SOLAR POWERED IN SITU SENSOR NETWORK FOR REMOTE SOIL HEALTH MONITORING

Abstract

This thesis presents the design, development, and testing of a fleet of long-range wireless, solar powered sensors for the study of soil conditions throughout a given geographical location for the measurement of important metrics that affect overall soil fertility. Farmers require active monitoring for informed maintenance on their fields to maintain optimal crop growth. Having practical, real-time data to analyze assists in determining tasks that need to be completed for an optimal crop yield. The common practice is sending soil samples off to a lab for chemical analysis. Therefore, no known system has been developed to remotely measure soil-gas, soil moisture, and other environmental variables in situ through the use of an IoT sensor network across a large farm.
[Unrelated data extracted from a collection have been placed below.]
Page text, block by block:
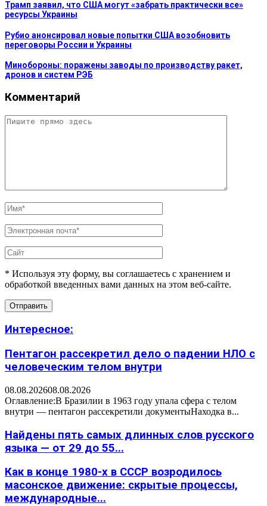
Трамп заявил, что США могут «забрать практически все»
ресурсы Украины
Рубио анонсировал новые попытки США возобновить
переговоры России и Украины
Минобороны: поражены заводы по производству ракет,
дронов и систем РЭБ
Комментарий
* Используя эту форму, вы соглашаетесь с хранением и
обработкой введенных вами данных на этом веб-сайте.
Интересное:
Пентагон рассекретил дело о падении НЛО с
человеческим телом внутри
08.08.202608.08.2026
Оглавление:В Бразилии в 1963 году упала сфера с телом
внутри — пентагон рассекретили документыНаходка в...
Найдены пять самых длинных слов русского
языка — от 29 до 55...
Как в конце 1980-х в СССР возродилось
масонское движение: скрытые процессы,
международные...
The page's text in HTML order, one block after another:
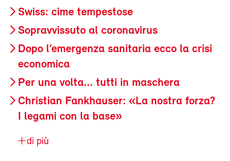
Swiss: cime tempestose
Sopravvissuto al coronavirus
Dopo l’emergenza sanitaria ecco la crisi
economica
Per una volta... tutti in maschera
Christian Fankhauser: «La nostra forza?
I legami con la base»
di più
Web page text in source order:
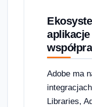
Adobe ma
Libraries,
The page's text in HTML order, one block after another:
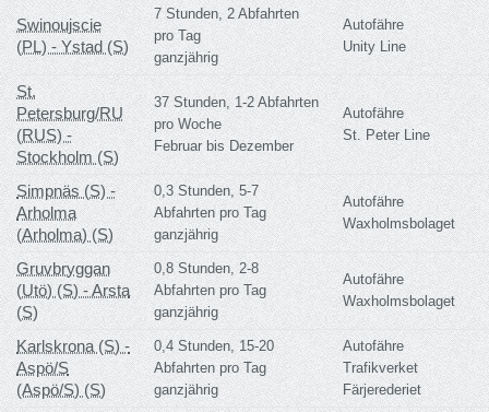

This thesis discusses the implementation of a real-time and historical soil health monitoring system that is used for the measurement of temperature, humidity, soil moisture, volatile organic compounds, carbon monoxide, carbon dioxide, methane, ammonia, nitrogen dioxide, hydrogen, ethanol, atmospheric pressure, and sunlight. The network functions on a gateway-bridge architecture, whereas the gateway connects to the database server via the internet using a cellular modem, and subsequent bridge nodes send telemetry to the gateway via LoRa radio protocol. This system directly communicates to the ThingsBoard open source software via the MQTT messaging protocol for the uploading of data to the SQL database, resulting in the ability to query and plot telemetry values.